Local yokel: On August 21, a copy editor at the Lewiston Sun Journal slapped this headline on a story from the Portland Press Herald:
“Auburn among cities in new pot dispensary applications”
What’s true is there were new applications for medical marijuana dispensaries, but they were for York County and the Down East area of the state. As the article correctly notes, the decision on the operators who’ll serve the area around Auburn was made several weeks before.
I suspect the harried editor glanced at the piece, saw the word Auburn and jumped to the conclusion that there was a local angle to the story. That sort of error seems to happen a lot at the Sun Journal.
Pot shot misfires: The Insight section of the August 22 Maine Sunday Telegram carried an op-ed by Charles Radis, an osteopath from Peaks Island, on what he sees as flaws in Maine’s new medical marijuana dispensary law.
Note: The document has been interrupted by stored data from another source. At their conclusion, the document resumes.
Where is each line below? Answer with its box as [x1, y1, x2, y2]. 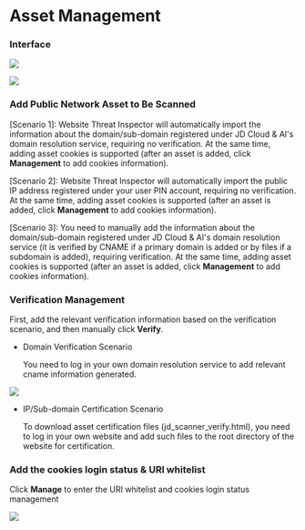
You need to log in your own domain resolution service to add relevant [22, 359, 286, 370]
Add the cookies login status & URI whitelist [9, 463, 206, 475]
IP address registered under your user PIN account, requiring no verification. [9, 184, 297, 196]
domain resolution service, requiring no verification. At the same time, [9, 138, 271, 149]
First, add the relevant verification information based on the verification [9, 314, 277, 325]
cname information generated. [22, 369, 137, 379]
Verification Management [9, 293, 126, 306]
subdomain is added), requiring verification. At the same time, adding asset [9, 251, 291, 262]
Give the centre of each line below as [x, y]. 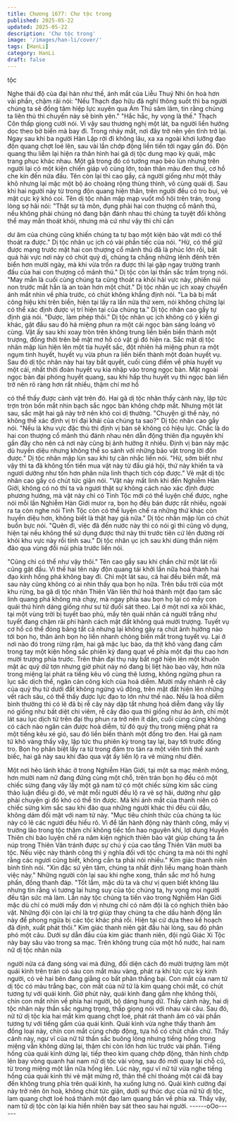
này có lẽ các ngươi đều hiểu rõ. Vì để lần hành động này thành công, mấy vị [118, 822]
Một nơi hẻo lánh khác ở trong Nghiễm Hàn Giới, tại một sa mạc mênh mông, [118, 770]
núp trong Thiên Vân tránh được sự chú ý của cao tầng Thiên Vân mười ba [114, 845]
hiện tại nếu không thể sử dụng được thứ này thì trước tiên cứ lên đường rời [116, 532]
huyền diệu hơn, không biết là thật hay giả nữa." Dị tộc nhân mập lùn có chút [118, 518]
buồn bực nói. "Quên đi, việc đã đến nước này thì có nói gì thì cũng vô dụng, [118, 525]
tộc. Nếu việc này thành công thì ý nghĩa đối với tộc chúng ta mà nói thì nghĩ [118, 852]
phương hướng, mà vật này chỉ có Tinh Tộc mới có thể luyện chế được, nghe [118, 495]
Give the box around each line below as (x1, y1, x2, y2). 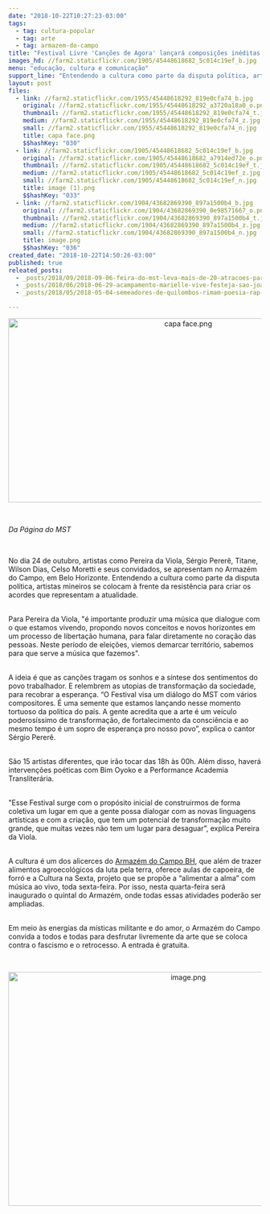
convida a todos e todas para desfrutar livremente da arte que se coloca (8, 931, 247, 941)
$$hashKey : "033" (22, 191, 81, 200)
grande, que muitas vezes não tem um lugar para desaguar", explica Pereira (8, 824, 260, 833)
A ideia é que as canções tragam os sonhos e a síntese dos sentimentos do (8, 673, 259, 682)
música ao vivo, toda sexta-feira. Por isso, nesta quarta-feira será (8, 882, 226, 891)
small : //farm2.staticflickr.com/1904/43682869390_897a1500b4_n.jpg (22, 229, 257, 237)
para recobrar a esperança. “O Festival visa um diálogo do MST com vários (8, 690, 257, 699)
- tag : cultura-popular (15, 27, 95, 35)
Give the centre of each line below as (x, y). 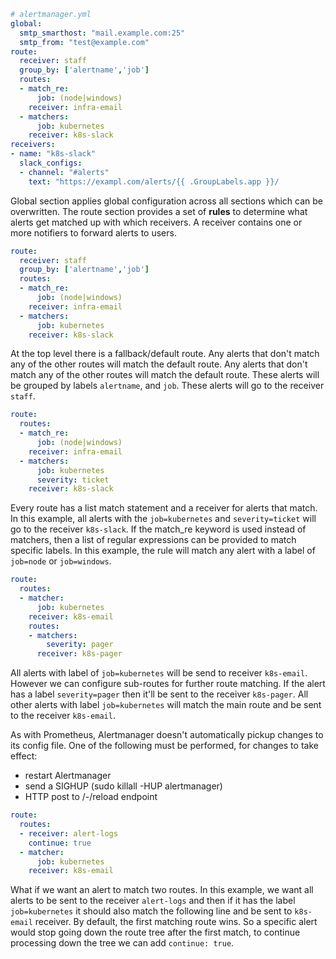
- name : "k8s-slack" (53, 154)
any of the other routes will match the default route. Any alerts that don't (159, 364)
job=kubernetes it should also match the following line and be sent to (151, 911)
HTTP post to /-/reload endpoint (91, 797)
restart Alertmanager (68, 776)
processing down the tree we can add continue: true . (122, 943)
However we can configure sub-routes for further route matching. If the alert (168, 684)
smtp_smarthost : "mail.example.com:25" (102, 33)
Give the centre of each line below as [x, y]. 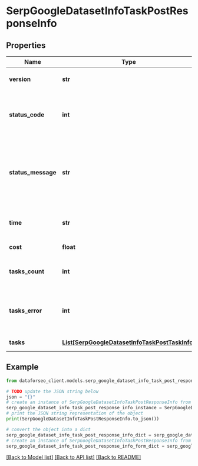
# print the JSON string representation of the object [75, 413]
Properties [26, 45]
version [20, 79]
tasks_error [26, 310]
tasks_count [27, 271]
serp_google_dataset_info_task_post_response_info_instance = [84, 408]
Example [22, 367]
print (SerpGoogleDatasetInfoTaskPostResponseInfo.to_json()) [83, 419]
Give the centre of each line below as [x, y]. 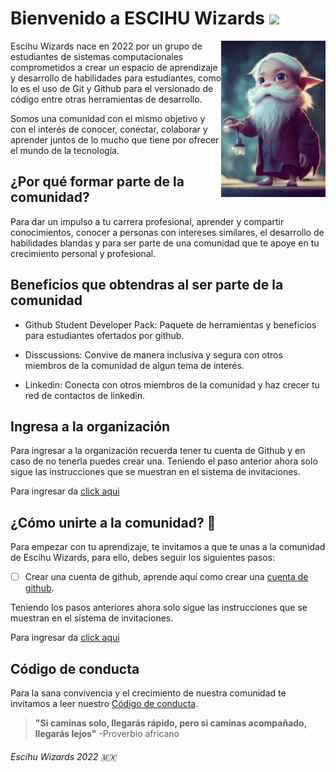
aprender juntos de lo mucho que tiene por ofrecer [115, 139]
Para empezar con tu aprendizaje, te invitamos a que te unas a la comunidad [168, 547]
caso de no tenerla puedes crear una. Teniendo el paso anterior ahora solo [164, 461]
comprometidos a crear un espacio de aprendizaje [114, 67]
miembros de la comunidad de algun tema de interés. [134, 365]
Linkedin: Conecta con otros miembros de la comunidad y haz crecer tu [172, 384]
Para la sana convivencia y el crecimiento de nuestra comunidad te [148, 693]
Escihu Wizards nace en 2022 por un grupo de [106, 46]
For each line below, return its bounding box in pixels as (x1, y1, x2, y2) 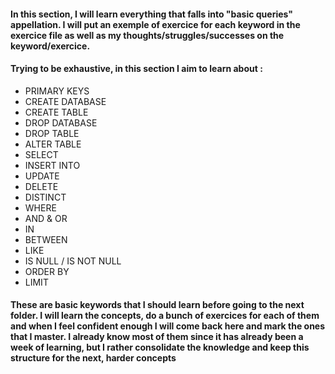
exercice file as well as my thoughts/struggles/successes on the (10, 29, 285, 41)
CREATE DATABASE (24, 95, 107, 107)
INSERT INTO (24, 159, 81, 171)
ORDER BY (24, 265, 70, 277)
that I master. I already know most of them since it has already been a (10, 331, 304, 343)
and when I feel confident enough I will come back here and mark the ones (10, 320, 326, 332)
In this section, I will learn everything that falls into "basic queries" (10, 8, 294, 20)
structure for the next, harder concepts (10, 352, 177, 364)
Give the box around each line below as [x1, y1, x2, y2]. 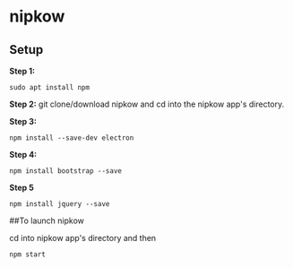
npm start [9, 250, 47, 259]
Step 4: [9, 150, 38, 160]
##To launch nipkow [9, 215, 85, 226]
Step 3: [9, 117, 38, 126]
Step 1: [9, 65, 36, 76]
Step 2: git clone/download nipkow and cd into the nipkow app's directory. [9, 99, 285, 109]
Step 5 [9, 182, 34, 193]
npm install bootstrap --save [9, 167, 123, 176]
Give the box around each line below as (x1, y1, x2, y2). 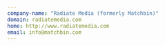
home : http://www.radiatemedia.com (7, 22, 110, 29)
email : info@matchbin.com (7, 28, 81, 36)
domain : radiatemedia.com (7, 16, 81, 23)
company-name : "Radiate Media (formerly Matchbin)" (7, 9, 159, 17)
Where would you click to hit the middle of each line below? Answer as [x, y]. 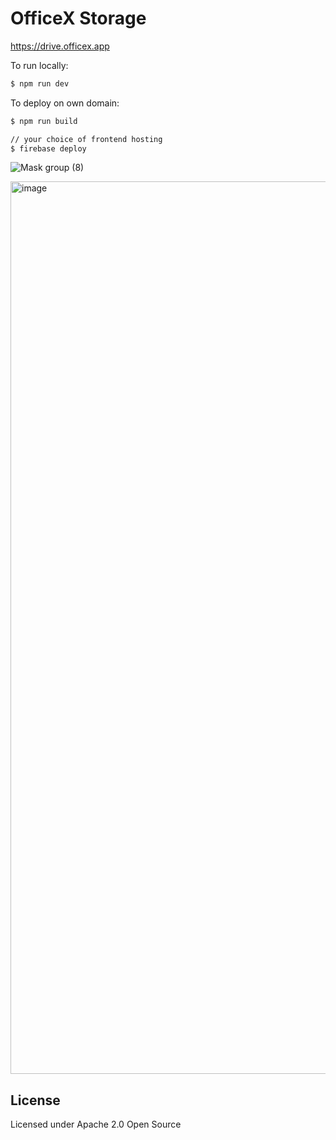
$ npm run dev [40, 83]
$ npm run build [44, 121]
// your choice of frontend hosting [86, 139]
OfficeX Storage [78, 18]
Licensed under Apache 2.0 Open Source [96, 1124]
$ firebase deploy [48, 148]
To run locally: [39, 65]
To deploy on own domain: [65, 103]
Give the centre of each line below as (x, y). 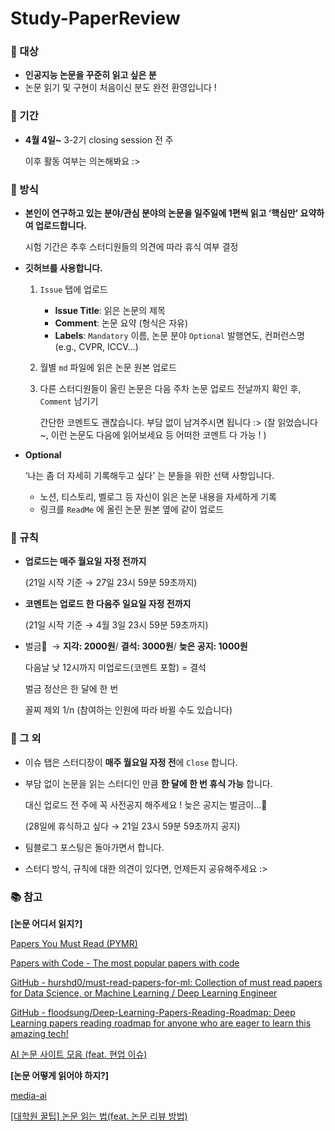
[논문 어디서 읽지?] (46, 923)
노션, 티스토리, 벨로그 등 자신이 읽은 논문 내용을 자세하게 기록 (158, 497)
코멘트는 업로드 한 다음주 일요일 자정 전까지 (108, 604)
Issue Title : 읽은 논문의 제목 (110, 311)
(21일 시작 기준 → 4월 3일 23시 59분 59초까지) (116, 625)
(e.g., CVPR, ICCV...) (96, 347)
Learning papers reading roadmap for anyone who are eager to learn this (161, 1023)
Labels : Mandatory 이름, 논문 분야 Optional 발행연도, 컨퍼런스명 (179, 336)
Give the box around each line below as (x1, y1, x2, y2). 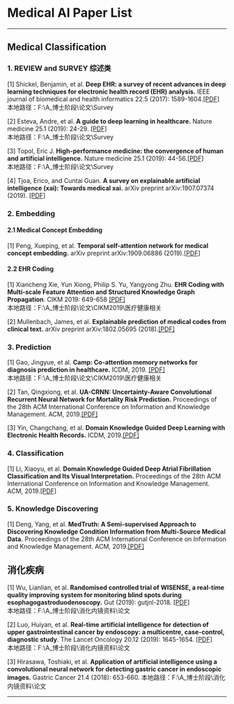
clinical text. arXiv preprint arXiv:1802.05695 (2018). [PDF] (7, 325, 175, 333)
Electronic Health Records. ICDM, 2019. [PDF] (7, 431, 139, 439)
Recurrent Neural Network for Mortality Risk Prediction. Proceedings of (7, 395, 217, 404)
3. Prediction (7, 342, 52, 352)
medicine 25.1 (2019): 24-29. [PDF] (7, 124, 107, 133)
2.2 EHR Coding (7, 265, 54, 273)
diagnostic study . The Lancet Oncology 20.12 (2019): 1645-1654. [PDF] (7, 635, 212, 643)
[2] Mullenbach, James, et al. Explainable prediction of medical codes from (7, 317, 226, 325)

Since this piece, headlined “Marijuana still unproven for many ills,” is Radis’ opinion, I assume the newspapers was reluctant to tamper with his comments, but that still doesn’t excuse allowing him to make at least two factual errors in his very first sentence.
According to Radis, “Medical marijuana prescribing is now legal in 14 states, with Maine the latest to join the growing social movement to legalize pot for medicinal use.”
In fact, medical marijuana is hardly new to Maine. It’s been legal here for more than a decade, making this state one of the earliest to do so. What was recently legalized here were licensed dispensaries to distribute the drug.
Radis is also wrong in his frequent references to “prescribing” pot. Because marijuana remains illegal under federal law, doctors don’t prescribe it. In Maine, they write letters recommending its use to alleviate symptoms caused by several medical conditions.
Newspapers should encourage a broad range of opinions on their editorial pages, but they also have a responsibility to do at least rudimentary fact checking of those pieces to make sure they don’t spread false information. In this case, the Telegram fell short.
Recycling the recycler: From the Web site of the West End News, a Portland bi-weekly, on August 18:
“Ecomaine’s newly elected Chairman of the Board of Directors, Portland Director of Public Services Michael Bobinsky, is ecomaine’s newly-elected Chairman of the Board of Directors.”
Another case of what goes around comes around.